*** DATA RECORDS Section Begins ***

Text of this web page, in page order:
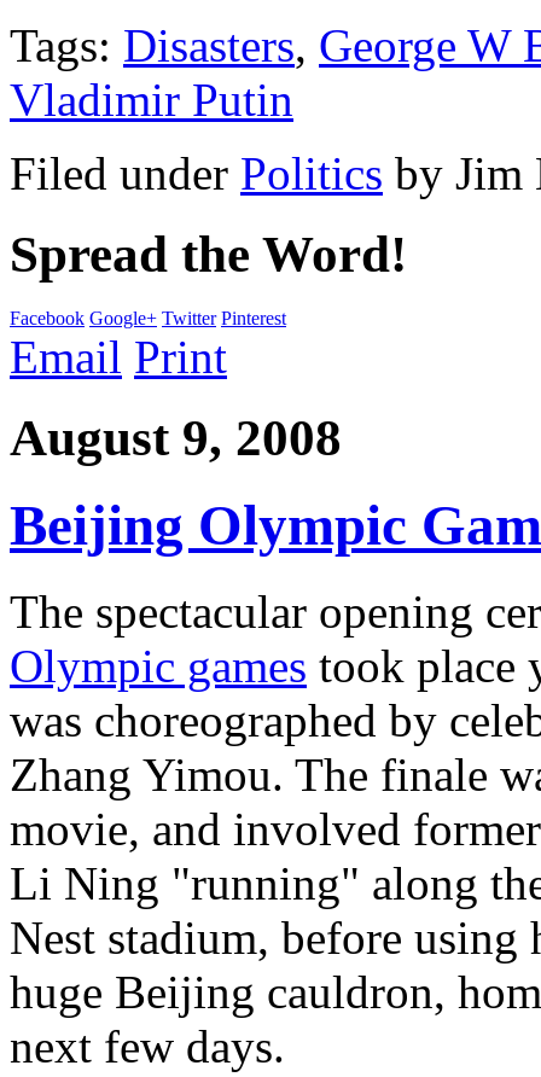
Tags: Disasters, George W
Vladimir Putin
Filed under Politics by Jim
Spread the Word!
Facebook Google+ Twitter Pinterest
Email Print
August 9, 2008
Beijing Olympic
The spectacular opening
Olympic games took place
was choreographed by
Zhang Yimou. The finale
movie, and involved
Li Ning "running" along
Nest stadium, before
huge Beijing cauldron,
next few days.
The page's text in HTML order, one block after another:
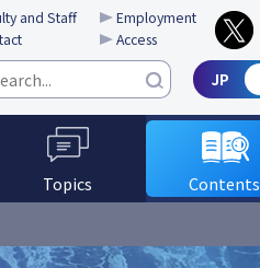
Topics Contents
and Staff
Employment
Access
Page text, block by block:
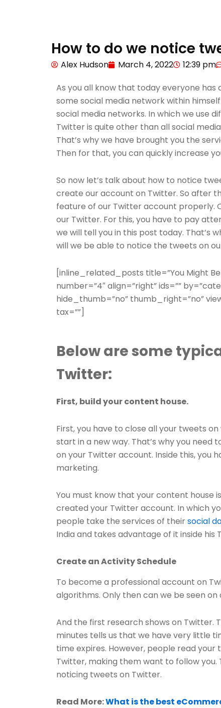
How to do we notice
Alex Hudson March 4, 2022 12:39 pm
As you all know that today everyone
some social media network within
social media networks. In which we use
Twitter is quite other than all social
That’s why we have brought you the
Then for that, you can quickly increase
So now let’s talk about how to notice
create our account on Twitter. So after
feature of our Twitter account properly.
our Twitter. For this, you have to pay
we will tell you in this post today. That’s
will we be able to notice the tweets on
[inline_related_posts title=”You Might
number=”4″ align=”right” ids=””
hide_thumb=”no” thumb_right=”no”
tax=””]
Below are some
Twitter:
First, build your content house.
First, you have to close all your tweets
start in a new way. That’s why you
on your Twitter account. Inside this, you
marketing.
You must know that your content house
created your Twitter account. In which
people take the services of theirsocial
India and takes advantage of it inside his
Create an Activity Schedule
To become a professional account on
algorithms. Only then can we be seen
And the first research shows on Twitter.
minutes tells us that we have very little
time expires. However, people read
Twitter, making them want to follow
noticing tweets on Twitter.
Read More:What is the best
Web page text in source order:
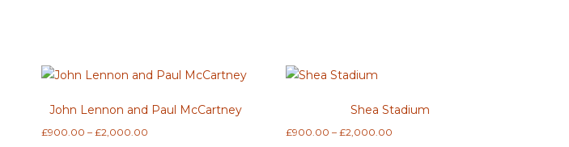
John Lennon and Paul McCartney
£900.00 – £2,000.00Price
Shea Stadium
£900.00 – £2,000.00
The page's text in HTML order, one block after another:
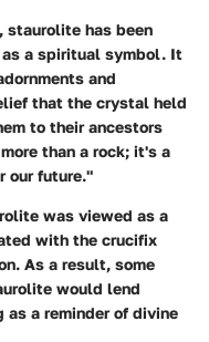
staurolite has been
a spiritual symbol. It
and
that the crystal held
to their ancestors
than a rock; it's a
our future."
was viewed as a
with the crucifix
As a result, some
would lend
a reminder of divine
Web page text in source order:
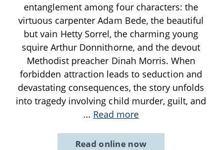
entanglement among four characters: the
virtuous carpenter Adam Bede, the beautiful
but vain Hetty Sorrel, the charming young
squire Arthur Donnithorne, and the devout
Methodist preacher Dinah Morris. When
forbidden attraction leads to seduction and
devastating consequences, the story unfolds
into tragedy involving child murder, guilt, and
... Read more
Read online now
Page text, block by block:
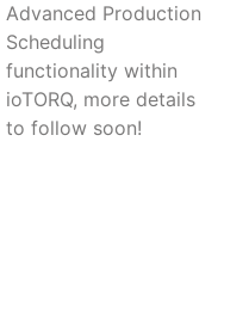
Advanced Production
Scheduling
functionality within
ioTORQ, more details
to follow soon!
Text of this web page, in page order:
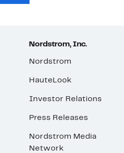
Nordstrom, Inc.
Nordstrom
HauteLook
Investor Relations
Press Releases
Nordstrom Media
Network
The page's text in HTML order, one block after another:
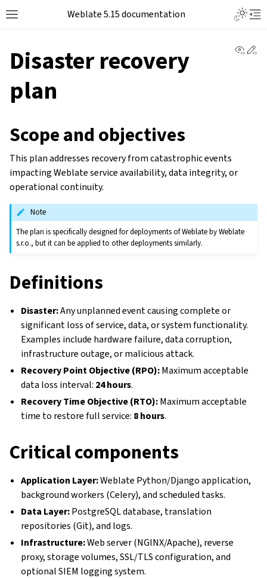
Weblate 5.15 documentation
Disaster recovery
plan
Scope and objectives
This plan addresses recovery from catastrophic events
impacting Weblate service availability, data integrity, or
operational continuity.
Note
The plan is specifically designed for deployments of Weblate by Weblate
s.r.o., but it can be applied to other deployments similarly.
Definitions
Disaster:Any unplanned event causing complete or
significant loss of service, data, or system functionality.
Examples include hardware failure, data corruption,
infrastructure outage, or malicious attack.
Recovery Point Objective (RPO):Maximum acceptable
data loss interval: 24 hours.
Recovery Time Objective (RTO):Maximum acceptable
time to restore full service: 8 hours.
Critical components
Application Layer:Weblate Python/Django application,
background workers (Celery), and scheduled tasks.
Data Layer:PostgreSQL database, translation
repositories (Git), and logs.
Infrastructure:Web server (NGINX/Apache), reverse
proxy, storage volumes, SSL/TLS configuration, and
optional SIEM logging system.
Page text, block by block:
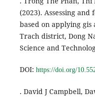
(2023). Assessing and
based on applying
Trach district, Dong
Science and
DOI: https://doi.org/
. David J Campbell,
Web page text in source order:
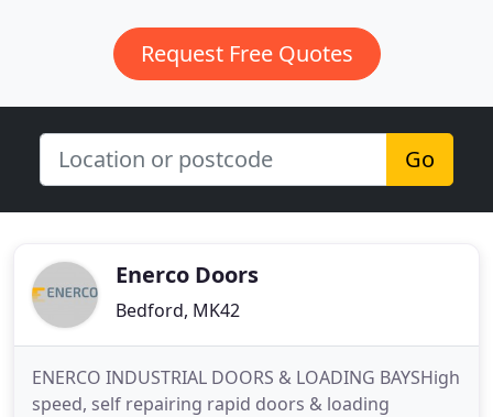
Request Free Quotes
Go
Enerco Doors
Bedford, MK42
ENERCO INDUSTRIAL DOORS & LOADING BAYSHigh
speed, self repairing rapid doors & loading

*** DATA RECORDS Section Ends ***

Your job is to copy out every line from the records above that has the word "functionality".

* SOLVED PROBLEM:
functionality within
significant loss of service, data, or system functionality.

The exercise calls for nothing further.